Sir Isaac Julien KBE RA (GB, 1960), a London-born filmmaker and installation artist, is celebrated for his groundbreaking approach to art, seamlessly merging film, dance, photography, music, theater, painting, and sculpture to craft compelling visual narratives through multi-screen film installations. Notably, his 1989 documentary-drama “Looking for Langston” and the Cannes Film Festival Semaine de la Critique prize-winning debut feature, “Young Soul Rebels” (1991), garnered critical acclaim on a global scale.

Julien’s international acclaim extends to prestigious solo exhibitions at prominent venues, including the Barnes Foundation, Smith College Museum of Art, and Bechtler Museum of Modern Art. His works have graced the walls of renowned institutions such as the Museum of Modern Art and the Art Institute of Chicago.

In addition to his artistic pursuits, Julien has made significant contributions to academia, holding key positions at institutions like the University of Arts London and Staatliche Hoscschule fur Gestaltung, Karlsruhe. His educational efforts were further recognized when he was awarded the James Robert Brudner ’83 Memorial Prize and delivered lectures at Yale University in 2016.
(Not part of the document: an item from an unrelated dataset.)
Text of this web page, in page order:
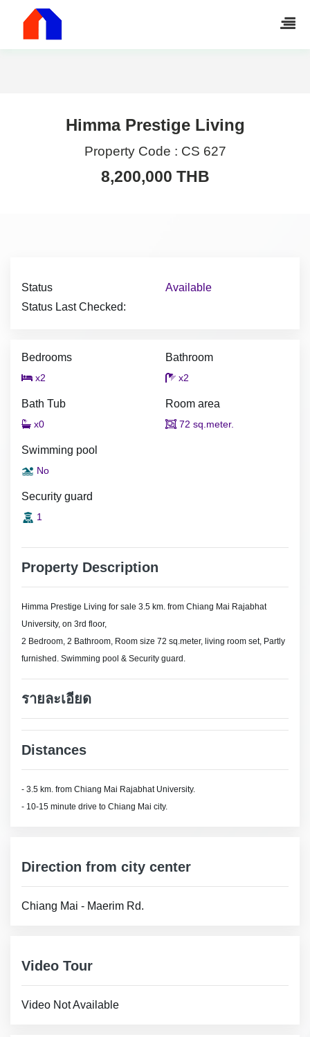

Isaac Julien’s dedication to the arts has earned him distinguished accolades, including The Royal Academy of Arts Charles Wollaston Award in 2017 and a knighthood as part of Queen Elizabeth II’s Honours List in 2022. Furthermore, he was honored with the esteemed Kaiserring Goslar Award in 2022.

In April 2023, Tate Britain hosted a comprehensive survey show, presenting Isaac Julien’s illustrious career. This exhibition featured works spanning four decades, encompassing early films and expansive multi-screen installations that delve into the themes of global movement and history. It marked the first-ever presentation of Isaac Julien’s extensive body of work in the United Kingdom. Following its showcase at Tate Britain, the exhibition traveled to K21 in Düsseldorf, with its next destination set to be Bonnefanten in Maastricht, where it will be open for viewing from March 9 onwards.